## [Problem description]
In the data below, begin at the line with "Devices to find" and stop after the line with "Подключение iPod/iPhone/iPad к"; output those lines exactly and no pictures.

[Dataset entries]
__________

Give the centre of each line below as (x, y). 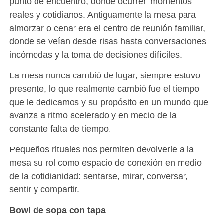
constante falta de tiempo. (60, 129)
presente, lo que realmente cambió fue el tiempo (104, 89)
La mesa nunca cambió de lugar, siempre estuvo (105, 75)
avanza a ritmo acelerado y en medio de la (93, 115)
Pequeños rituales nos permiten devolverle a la (101, 149)
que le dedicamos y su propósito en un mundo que (109, 102)
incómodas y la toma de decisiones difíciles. (95, 55)
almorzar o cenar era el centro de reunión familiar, (107, 28)
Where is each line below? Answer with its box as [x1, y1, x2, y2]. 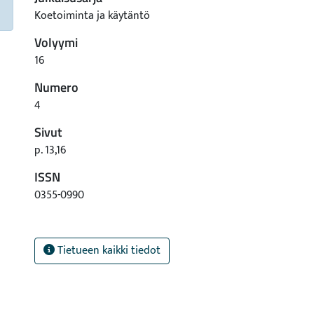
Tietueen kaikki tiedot [55, 241, 161, 260]
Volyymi [34, 33, 78, 52]
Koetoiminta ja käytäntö [34, 6, 150, 25]
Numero [34, 78, 78, 97]
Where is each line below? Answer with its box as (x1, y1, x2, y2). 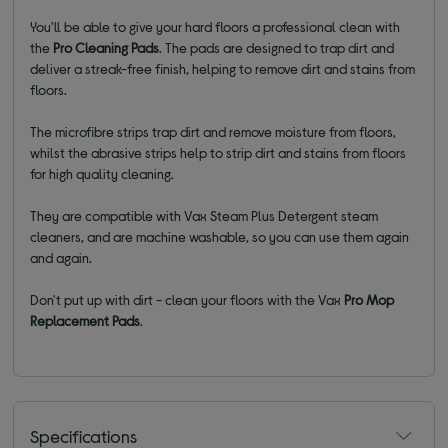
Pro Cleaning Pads (53, 38, 160, 56)
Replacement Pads (30, 311, 141, 329)
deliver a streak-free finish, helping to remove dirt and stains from (30, 59, 416, 77)
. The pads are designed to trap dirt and (159, 38, 395, 56)
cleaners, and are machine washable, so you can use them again (30, 227, 410, 245)
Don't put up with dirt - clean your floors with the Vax (30, 290, 345, 308)
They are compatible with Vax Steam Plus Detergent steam (30, 206, 379, 224)
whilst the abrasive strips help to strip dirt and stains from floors (30, 143, 407, 161)
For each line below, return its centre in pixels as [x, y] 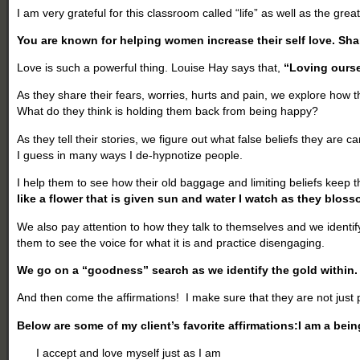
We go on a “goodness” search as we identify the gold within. [188, 270]
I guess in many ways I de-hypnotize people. [132, 155]
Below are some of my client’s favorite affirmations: [158, 325]
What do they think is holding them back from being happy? [168, 110]
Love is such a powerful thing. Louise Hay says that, [151, 67]
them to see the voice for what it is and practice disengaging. [171, 242]
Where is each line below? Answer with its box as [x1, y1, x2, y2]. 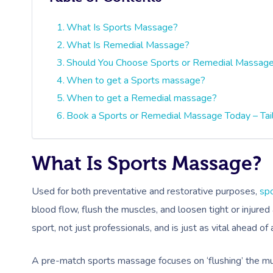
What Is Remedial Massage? [66, 38, 190, 52]
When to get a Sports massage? [66, 74, 206, 87]
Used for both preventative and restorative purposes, [32, 185, 260, 198]
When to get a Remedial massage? [66, 91, 218, 105]
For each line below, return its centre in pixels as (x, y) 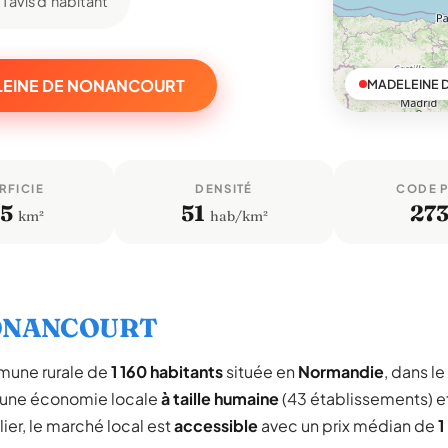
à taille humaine (220, 398)
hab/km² (237, 216)
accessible (216, 425)
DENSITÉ (224, 188)
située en (260, 371)
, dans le (414, 371)
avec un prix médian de (348, 425)
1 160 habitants (167, 371)
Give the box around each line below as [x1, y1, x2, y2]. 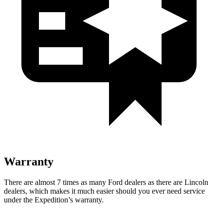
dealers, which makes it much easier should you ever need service [4, 186, 205, 195]
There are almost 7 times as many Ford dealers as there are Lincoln [4, 178, 208, 186]
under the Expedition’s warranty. [4, 195, 104, 204]
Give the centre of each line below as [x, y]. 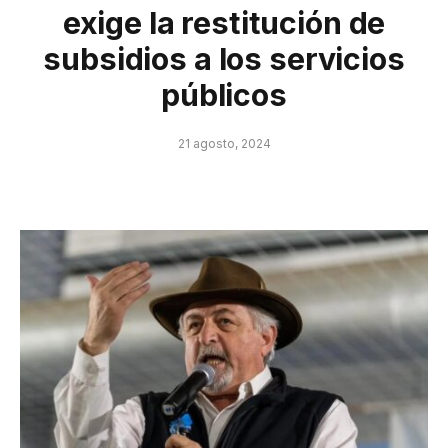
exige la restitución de [224, 23]
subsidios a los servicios [224, 59]
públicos [224, 95]
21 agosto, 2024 [224, 144]
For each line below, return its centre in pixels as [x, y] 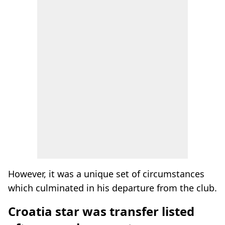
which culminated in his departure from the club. [113, 188]
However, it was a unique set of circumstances [106, 174]
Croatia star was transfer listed [101, 211]
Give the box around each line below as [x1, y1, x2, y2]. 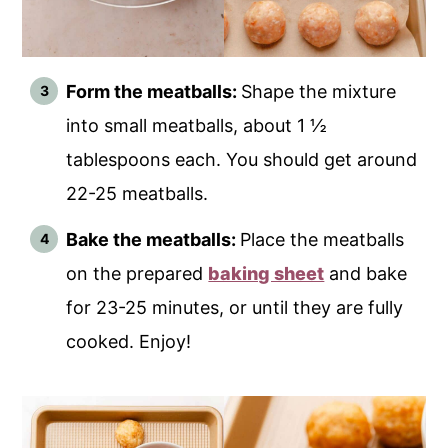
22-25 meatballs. [66, 183, 209, 205]
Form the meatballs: [66, 81, 242, 103]
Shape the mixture [241, 81, 397, 103]
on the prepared [66, 263, 209, 285]
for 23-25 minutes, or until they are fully [66, 297, 404, 319]
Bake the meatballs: [66, 229, 241, 251]
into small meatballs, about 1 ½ [66, 115, 328, 137]
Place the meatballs [240, 229, 405, 251]
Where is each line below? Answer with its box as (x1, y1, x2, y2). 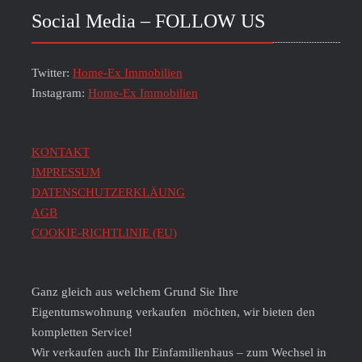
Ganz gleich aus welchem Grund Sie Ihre (32, 284, 238, 298)
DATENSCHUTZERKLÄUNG (32, 185, 185, 199)
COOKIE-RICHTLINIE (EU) (32, 225, 177, 239)
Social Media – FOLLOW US (32, 10, 265, 32)
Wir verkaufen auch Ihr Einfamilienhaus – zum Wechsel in (32, 345, 326, 359)
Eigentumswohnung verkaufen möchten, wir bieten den (32, 305, 315, 318)
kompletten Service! (32, 325, 133, 339)
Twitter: (32, 65, 73, 79)
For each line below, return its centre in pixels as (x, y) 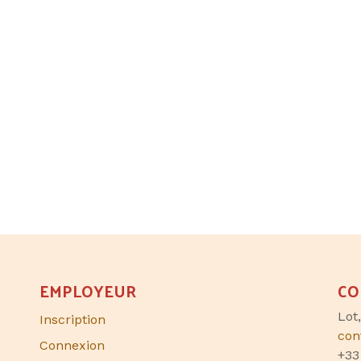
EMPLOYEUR (88, 291)
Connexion (72, 346)
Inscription (73, 320)
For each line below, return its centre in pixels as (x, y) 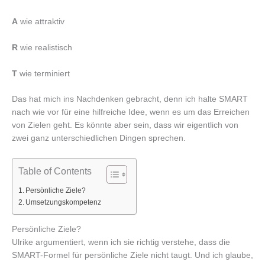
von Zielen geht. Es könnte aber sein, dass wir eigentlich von (125, 125)
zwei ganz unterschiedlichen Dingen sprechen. (99, 138)
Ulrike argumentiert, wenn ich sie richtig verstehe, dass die (121, 243)
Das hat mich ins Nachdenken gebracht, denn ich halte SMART (130, 99)
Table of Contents (55, 171)
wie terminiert (43, 73)
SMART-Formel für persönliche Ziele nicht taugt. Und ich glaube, (132, 256)
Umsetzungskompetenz (64, 203)
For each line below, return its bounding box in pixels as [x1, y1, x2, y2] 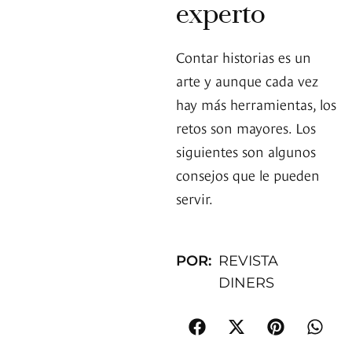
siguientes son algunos [176, 141, 316, 161]
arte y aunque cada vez [176, 70, 318, 90]
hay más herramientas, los [176, 93, 336, 114]
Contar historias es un [176, 46, 311, 67]
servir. [176, 188, 213, 208]
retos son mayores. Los [176, 117, 316, 137]
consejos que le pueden [176, 164, 320, 185]
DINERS [218, 274, 275, 292]
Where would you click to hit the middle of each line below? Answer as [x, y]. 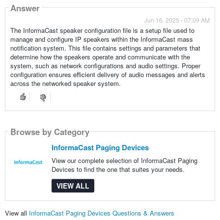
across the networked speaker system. [65, 83]
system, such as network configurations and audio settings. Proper [105, 66]
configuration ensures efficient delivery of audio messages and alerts [108, 75]
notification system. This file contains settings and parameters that [105, 48]
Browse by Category [50, 131]
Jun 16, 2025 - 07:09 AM [177, 20]
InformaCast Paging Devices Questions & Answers [101, 213]
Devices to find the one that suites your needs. [118, 169]
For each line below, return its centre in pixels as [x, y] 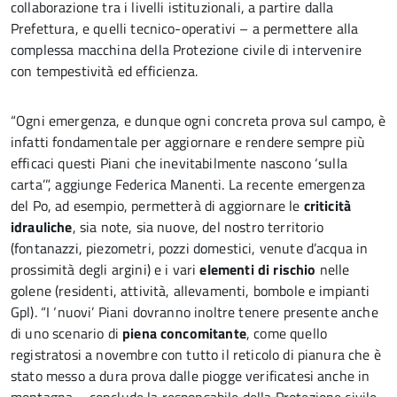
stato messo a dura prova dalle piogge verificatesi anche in [191, 376]
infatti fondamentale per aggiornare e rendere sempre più [188, 142]
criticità [327, 206]
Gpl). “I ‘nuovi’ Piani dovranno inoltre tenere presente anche [195, 312]
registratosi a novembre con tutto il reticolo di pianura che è [196, 354]
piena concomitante [184, 333]
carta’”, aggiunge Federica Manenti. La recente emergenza [188, 184]
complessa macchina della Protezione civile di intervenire [187, 50]
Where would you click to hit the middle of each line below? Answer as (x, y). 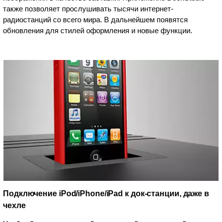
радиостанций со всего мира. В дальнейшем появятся (95, 19)
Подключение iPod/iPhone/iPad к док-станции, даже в (106, 193)
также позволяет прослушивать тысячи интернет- (88, 8)
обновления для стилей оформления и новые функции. (98, 30)
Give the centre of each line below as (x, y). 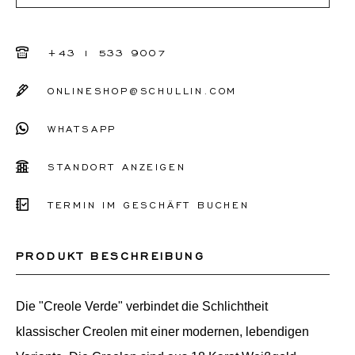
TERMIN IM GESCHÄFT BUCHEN (148, 204)
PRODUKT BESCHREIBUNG (110, 255)
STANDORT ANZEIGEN (116, 166)
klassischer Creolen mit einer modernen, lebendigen (162, 332)
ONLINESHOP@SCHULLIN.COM (142, 90)
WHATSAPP (82, 128)
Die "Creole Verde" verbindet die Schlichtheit (141, 306)
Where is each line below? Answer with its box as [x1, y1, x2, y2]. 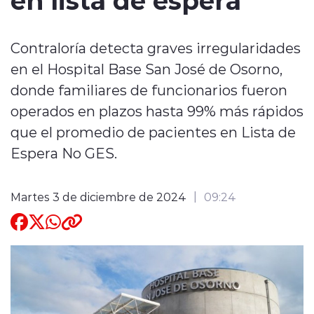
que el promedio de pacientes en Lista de [11, 122, 296, 141]
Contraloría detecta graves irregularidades [11, 38, 301, 57]
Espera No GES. [11, 143, 117, 162]
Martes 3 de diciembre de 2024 [11, 189, 186, 204]
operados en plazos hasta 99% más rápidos [11, 101, 303, 120]
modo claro [86, 125, 149, 141]
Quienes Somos [41, 16, 144, 34]
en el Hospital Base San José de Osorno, [11, 59, 282, 78]
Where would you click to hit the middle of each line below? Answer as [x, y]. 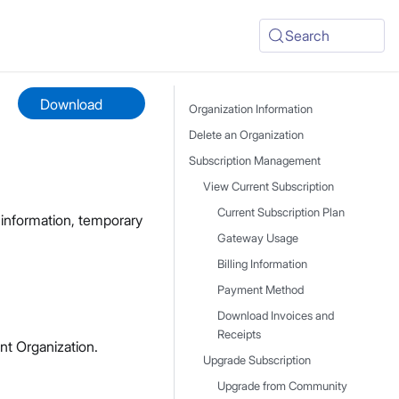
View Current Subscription [269, 187]
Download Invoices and [276, 316]
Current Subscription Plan [281, 212]
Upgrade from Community [282, 386]
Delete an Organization [246, 135]
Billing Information [262, 264]
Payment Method [261, 290]
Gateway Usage [258, 238]

__________

## [Result for this task]
Devices to find the one that suites your needs. [118, 169]
For each line below, return its centre in pixels as [x, y] 
stato messo a dura prova dalle piogge verificatesi anche in [191, 376]
infatti fondamentale per aggiornare e rendere sempre più [188, 142]
criticità [327, 206]
Gpl). “I ‘nuovi’ Piani dovranno inoltre tenere presente anche [195, 312]
registratosi a novembre con tutto il reticolo di pianura che è [196, 354]
piena concomitante [184, 333]
carta’”, aggiunge Federica Manenti. La recente emergenza [188, 184]
complessa macchina della Protezione civile di intervenire [187, 50]
Where would you click to hit the middle of each line below? Answer as (x, y). 
радиостанций со всего мира. В дальнейшем появятся (95, 19)
Подключение iPod/iPhone/iPad к док-станции, даже в (106, 193)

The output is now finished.